9. Sleep Quality vs. Stress Level:¶

Poor sleep quality correlates with higher levels of stress. Most employees with poor sleep report high stress levels, while those with good sleep quality are more likely to report lower stress. This confirms that sleep plays a crucial role in managing stress, especially in remote work settings.

10. Work-Life Balance and Stress Levels by Region:¶

North America shows higher levels of stress across all work-life balance ratings compared to Europe and Asia. Work-life balance is perceived to be better in Europe, with lower stress levels overall. There is a clear indication that regional differences influence how people experience stress in relation to their work-life balance.

11. Satisfaction with Remote Work by Job Role:¶

Data Scientists and Software Engineers report higher satisfaction with remote work compared to other job roles such as Sales and HR. Certain job roles appear more suited to remote work environments, possibly due to the nature of the tasks and the autonomy required in these fields.

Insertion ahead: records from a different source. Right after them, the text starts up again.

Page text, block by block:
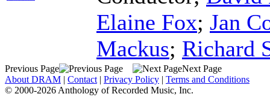
Elaine Fox; Jan
Mackus; Richard
Previous Page
Next Page
About DRAM | Contact | Privacy Policy | Terms and Conditions
© 2000-2026 Anthology of Recorded Music, Inc.
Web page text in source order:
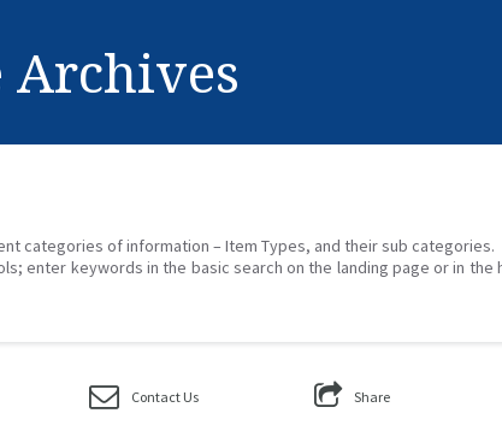
categories of information – Item Types, and their sub categories.
enter keywords in the basic search on the landing page or in the
Contact Us Share
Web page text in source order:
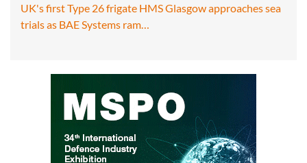
UK's first Type 26 frigate HMS Glasgow approaches sea
trials as BAE Systems ram…
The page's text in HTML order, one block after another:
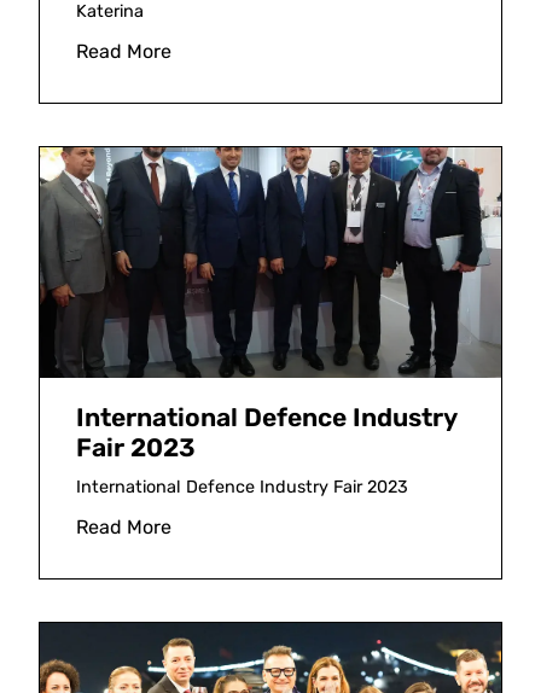
Katerina
Read More
International Defence Industry
Fair 2023
International Defence Industry Fair 2023
Read More
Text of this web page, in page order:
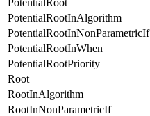
PotentialRootInAlgorithm
PotentialRootInNonParametricIf
PotentialRootInWhen
PotentialRootPriority
Root
RootInAlgorithm
RootInNonParametricIf
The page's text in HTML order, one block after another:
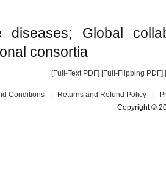
diseases; Global
consortia
[Full-Text PDF] [Full-Flipping PDF]
Conditions Returns and Refund Policy
Copyright ©
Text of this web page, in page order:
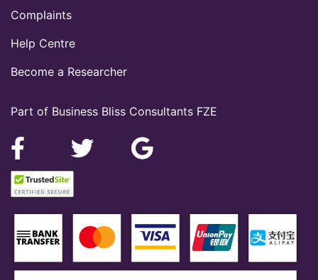
Part of Business Bliss Consultants FZE
Complaints
Help Centre
Become a Researcher
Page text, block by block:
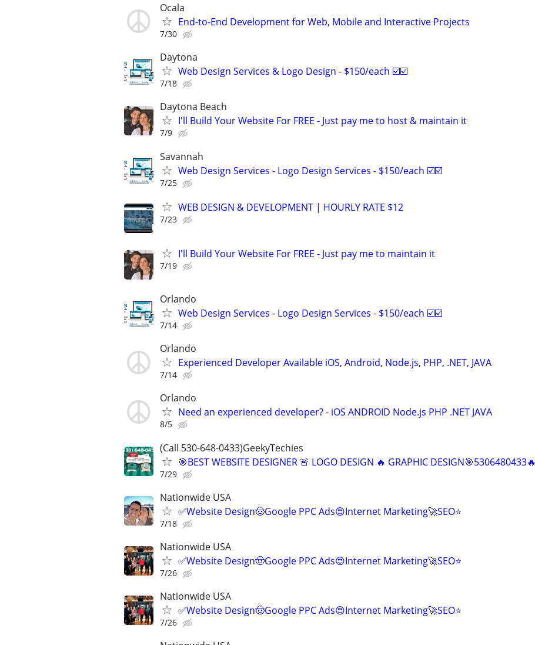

12. Number of Virtual Meetings vs. Stress Level:¶

The scatter plot suggests a positive correlation between the number of virtual meetings and stress levels, particularly for onsite workers. This could imply that frequent virtual meetings, especially for those who work onsite, contribute to higher stress. Remote and hybrid workers show a more varied response, with some experiencing higher stress despite fewer meetings, indicating other factors might be contributing to stress.

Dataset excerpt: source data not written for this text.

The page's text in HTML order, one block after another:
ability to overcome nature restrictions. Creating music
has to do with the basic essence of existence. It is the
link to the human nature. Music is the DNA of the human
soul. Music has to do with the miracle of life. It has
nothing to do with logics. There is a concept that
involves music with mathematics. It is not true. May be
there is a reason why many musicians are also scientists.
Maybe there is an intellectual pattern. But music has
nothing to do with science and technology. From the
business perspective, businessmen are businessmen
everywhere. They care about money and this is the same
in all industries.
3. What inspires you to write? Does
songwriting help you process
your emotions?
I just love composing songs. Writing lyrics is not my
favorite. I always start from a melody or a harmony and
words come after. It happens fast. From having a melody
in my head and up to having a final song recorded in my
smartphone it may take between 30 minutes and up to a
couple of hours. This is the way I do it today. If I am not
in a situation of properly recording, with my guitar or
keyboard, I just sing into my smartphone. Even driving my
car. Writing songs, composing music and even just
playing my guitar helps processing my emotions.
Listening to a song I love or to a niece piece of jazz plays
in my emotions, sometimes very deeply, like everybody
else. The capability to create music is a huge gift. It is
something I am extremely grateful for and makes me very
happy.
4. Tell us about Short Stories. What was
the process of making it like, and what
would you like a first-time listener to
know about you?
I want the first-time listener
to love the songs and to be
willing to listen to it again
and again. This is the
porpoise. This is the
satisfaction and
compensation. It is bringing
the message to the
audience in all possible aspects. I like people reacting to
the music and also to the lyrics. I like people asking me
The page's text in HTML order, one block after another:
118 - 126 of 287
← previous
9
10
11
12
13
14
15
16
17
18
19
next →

TLDR and now? Are we now able to tell which type of working is "the best"? How do these types affect productivity and also the employee satisfaction? Well..

Productivity:¶

Remote Work: Employees working remotely show both increases and decreases in productivity, suggesting a mixed experience. While some may thrive in the remote environment due to fewer distractions or more flexible hours, others may struggle due to a lack of structure or collaboration.¶

Hybrid Work: Hybrid workers seem to experience a more stable productivity level, with fewer reporting significant drops or increases. This balance between working onsite and remotely might provide the best of both worlds for maintaining consistent productivity.¶

Onsite Work: Onsite workers are less likely to report an increase in productivity. The structure of onsite work could lead to more predictable productivity, but it may lack the flexibility that some employees need for optimal performance.¶

Conclusion: Hybrid work appears to provide the most stable productivity outcomes, while remote work offers flexibility that can lead to either significant gains or losses in productivity depending on individual circumstances.¶

Employee Satisfaction:¶

Remote Work: Satisfaction with remote work varies significantly based on job role. Employees in roles like Data Scientists and Software Engineers report higher satisfaction, likely because these jobs can be done independently with minimal in-person collaboration. However, other roles like Sales and HR report lower satisfaction, possibly due to the need for interpersonal interaction.¶

Hybrid Work: Hybrid work allows employees to benefit from both flexibility and social interaction. This model may lead to higher overall satisfaction as employees can tailor their schedules to meet both personal and professional needs.¶

Onsite Work: Onsite workers report lower satisfaction, which may be linked to the lack of flexibility and increased commuting or rigid working hours. This is especially true for roles that do not require constant in-person presence.¶

Conclusion: Employee satisfaction tends to be higher for those working in hybrid models or in remote roles that suit independent work. Onsite work seems to result in lower satisfaction, particularly for employees who value flexibility.¶

Final Verdict:¶

Hybrid Work seems to offer the best balance for both productivity and satisfaction. Remote work can be advantageous for certain roles or personalities but may not suit everyone. Onsite work, while stable, lacks the flexibility that appears to enhance employee satisfaction in many cases. Hybrid for the win!